**REQUIRED ACTION:**
Every record that follows is to be copied exactly, with the pictures omitted.

RECORDS SUPPLIED: Begin

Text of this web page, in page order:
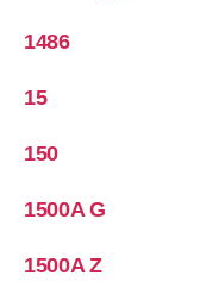
1486
15
150
1500A G
1500A Z
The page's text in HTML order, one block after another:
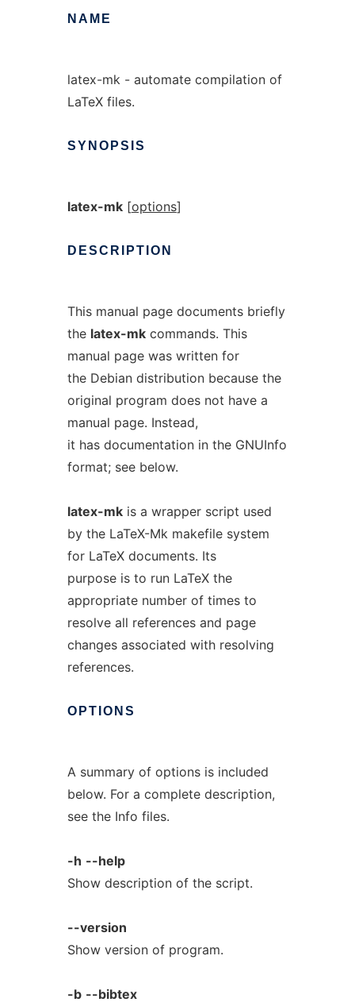
NAME
latex-mk - automate compilation of
LaTeX files.
SYNOPSIS
latex-mk[options]
DESCRIPTION
This manual page documents briefly
the latex-mkcommands. This
manual page was written for
the Debian distribution because the
original program does not have a
manual page. Instead,
it has documentation in the GNUInfo
format; see below.
latex-mkis a wrapper script used
by the LaTeX-Mk makefile system
for LaTeX documents. Its
purpose is to run LaTeX the
appropriate number of times to
resolve all references and page
changes associated with resolving
references.
OPTIONS
A summary of options is included
below. For a complete description,
see the Info files.
-h --help
Show description of the script.
--version
Show version of program.
-b --bibtex
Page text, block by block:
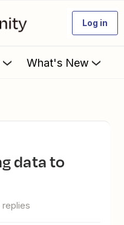
Log in
What's New
replies
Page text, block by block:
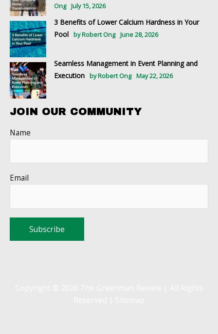
Ong
July 15, 2026
3 Benefits of Lower Calcium Hardness in Your
Pool
by Robert Ong June 28, 2026
Seamless Management in Event Planning and
Execution
by Robert Ong May 22, 2026
JOIN OUR COMMUNITY
Name
Email
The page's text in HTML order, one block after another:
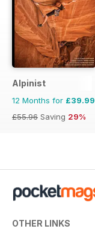
Alpinist
12 Months for £39.99
£55.96 Saving 29%
OTHER LINKS
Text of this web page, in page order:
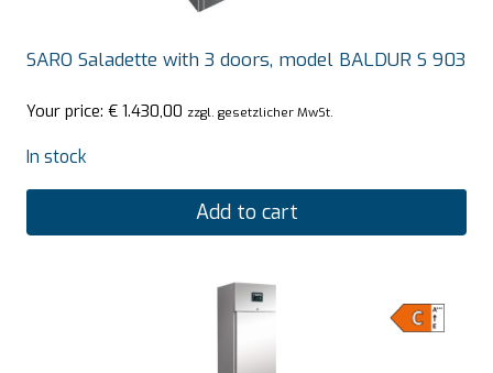
SARO Saladette with 3 doors, model BALDUR S 903
Your price: € 1.430,00 zzgl. gesetzlicher MwSt.
In stock
Add to cart
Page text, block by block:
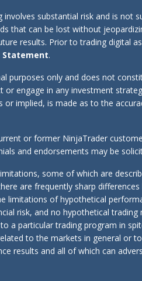
substantial risk and is not
that can be lost without
results. Prior to trading digital
Statement.
purposes only and does not
engage in any investment
implied, is made as to the
or former NinjaTrader
and endorsements may be
some of which are
are frequently sharp
limitations of hypothetical
risk, and no hypothetical
a particular trading program in
to the markets in general or
results and all of which can

RECORDS SUPPLIED: End

**TASK RESPONSE:**
Text of this web page, in page order:
1486
15
150
1500A G
1500A Z
The page's text in HTML order, one block after another:
NAME
latex-mk - automate compilation of
LaTeX files.
SYNOPSIS
latex-mk[options]
DESCRIPTION
This manual page documents briefly
the latex-mkcommands. This
manual page was written for
the Debian distribution because the
original program does not have a
manual page. Instead,
it has documentation in the GNUInfo
format; see below.
latex-mkis a wrapper script used
by the LaTeX-Mk makefile system
for LaTeX documents. Its
purpose is to run LaTeX the
appropriate number of times to
resolve all references and page
changes associated with resolving
references.
OPTIONS
A summary of options is included
below. For a complete description,
see the Info files.
-h --help
Show description of the script.
--version
Show version of program.
-b --bibtex
Page text, block by block:
Log in
What's New
replies
Page text, block by block:
Ong
July 15, 2026
3 Benefits of Lower Calcium Hardness in Your
Pool
by Robert Ong June 28, 2026
Seamless Management in Event Planning and
Execution
by Robert Ong May 22, 2026
JOIN OUR COMMUNITY
Name
Email
The page's text in HTML order, one block after another:
Alpinist
12 Months for £39.99
£55.96 Saving 29%
OTHER LINKS
Text of this web page, in page order:
SARO Saladette with 3 doors, model BALDUR S 903
Your price: € 1.430,00 zzgl. gesetzlicher MwSt.
In stock
Add to cart
Page text, block by block:
substantial risk and is not
that can be lost without
results. Prior to trading digital
Statement.
purposes only and does not
engage in any investment
implied, is made as to the
or former NinjaTrader
and endorsements may be
some of which are
are frequently sharp
limitations of hypothetical
risk, and no hypothetical
a particular trading program in
to the markets in general or
results and all of which can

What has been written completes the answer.